20. An isolated nucleic acid molecule comprising a nucleic acid sequence selected from the group consisting of SEQ ID NO:2n−1, wherein n is an integer between 1 and 37.

21. The nucleic acid molecule of claim 20, wherein the nucleic acid molecule is naturally occurring.

22. A nucleic acid molecule, wherein the nucleic acid molecule differs by a single nucleotide from a nucleic acid sequence selected from the group consisting of SEQ ID NO: 2n−1, wherein n is an integer between 1 and 37.

23. An isolated nucleic acid molecule encoding the mature form of a polypeptide having an amino acid sequence selected from the group consisting of SEQ ID NO:2n, wherein n is an integer between 1 and 37.

24. An isolated nucleic acid molecule comprising a nucleic acid selected from the group consisting of 2n−1, wherein n is an integer between 1 and 37.
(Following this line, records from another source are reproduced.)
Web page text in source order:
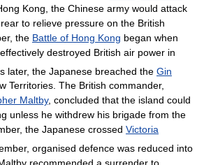
Kong, the Chinese army would attack
to relieve pressure on the British
the Battle of Hong Kong began when
destroyed British air power in
later, the Japanese breached the Gin
Territories. The British commander,
Maltby, concluded that the island could
unless he withdrew his brigade from the
the Japanese crossed Victoria
organised defence was reduced into
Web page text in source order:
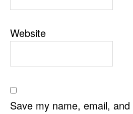
Website
Save my name, email,
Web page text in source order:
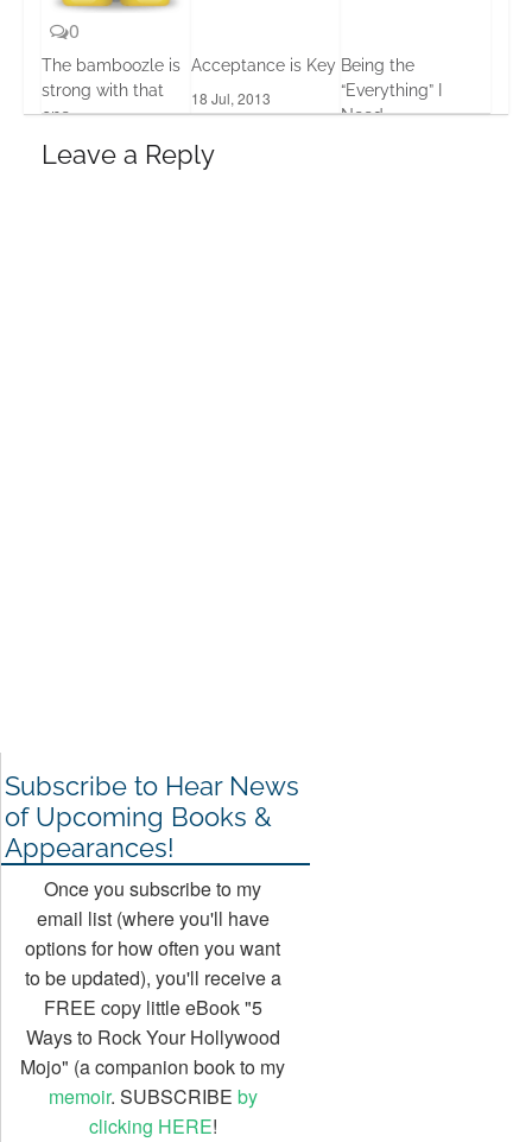
0
The bamboozle is
strong with that
one
19 Feb, 2016
Acceptance is Key
18 Jul, 2013
Being the
“Everything” I
Need
Leave a Reply
Subscribe to Hear News
of Upcoming Books &
Appearances!
Once you subscribe to my
email list (where you'll have
options for how often you want
to be updated), you'll receive a
FREE copy little eBook "5
Ways to Rock Your Hollywood
Mojo" (a companion book to my
memoir. SUBSCRIBE by
clicking HERE!

25. The nucleic acid molecule of claim 20, wherein said nucleic acid molecule hybridizes under stringent conditions to the nucleotide sequence selected from the group consisting of SEQ ID NO: 2n−1, wherein n is an integer between 1 and 37, or a complement of said nucleotide sequence.

26. A vector comprising the nucleic acid molecule of claim 20.

27. The vector of claim 26, further comprising a promoter operably linked to said nucleic acid molecule.

28. A cell comprising the vector of claim 26.

29. An antibody that immunospecifically binds to the polypeptide of claim 1.

30. The antibody of claim 29, wherein the antibody is a monoclonal antibody.

31. The antibody of claim 29, wherein the antibody is a humanized antibody.

32. A method for determining the presence or amount of the nucleic acid molecule of claim 20 in a sample, the method comprising:

(a) providing said sample;

(b) introducing said sample to a probe that binds to said nucleic acid molecule; and

(c) determining the presence or amount of said probe bound to said nucleic acid molecule,

thereby determining the presence or amount of the nucleic acid molecule in said sample.

33. The method of claim 32 wherein presence or amount of the nucleic acid molecule is used as a marker for cell or tissue type.

34. The method of claim 33 wherein the cell or tissue type is cancerous.

35. A method for determining the presence of or predisposition to a disease associated with altered levels of expression of the nucleic acid molecule of claim 20 in a first mammalian subject, the method comprising:

a) measuring the level of expression of the nucleic acid in a sample from the first mammalian subject; and

b) comparing the level of expression of said nucleic acid in the sample of step (a) to the level of expression of the nucleic acid present in a control sample from a second mammalian subject known not to have or not be predisposed to, the disease;

wherein an alteration in the level of expression of the nucleic acid in the first subject as compared to the control sample indicates the presence of or predisposition to the disease.

36. A method of producing the polypeptide of claim 1, the method comprising culturing a cell under conditions that lead to expression of the polypeptide, wherein said cell comprises a vector comprising an isolated nucleic acid molecule comprising a nucleic acid sequence selected from the group consisting of SEQ ID NO:2n−1, wherein n is an integer between 1 and 37.

37. The method of claim 36 wherein the cell is a bacterial cell.

38. The method of claim 36 wherein the cell is an insect cell.

39. The method of claim 36 wherein the cell is a yeast cell.

40. The method of claim 36 wherein the cell is a mammalian cell.

41. A method of producing the polypeptide of claim 2, the method comprising culturing a cell under conditions that lead to expression of the polypeptide, wherein said cell comprises a vector comprising an isolated nucleic acid molecule comprising a nucleic acid sequence selected from the group consisting of SEQ ID NO:2n−1, wherein n is an integer between 1 and 37.

42. The method of claim 41 wherein the cell is a bacterial cell.

43. The method of claim 41 wherein the cell is an insect cell.

44. The method of claim 41 wherein the cell is a yeast cell.

45. The method of claim 41 wherein the cell is a mammalian cell.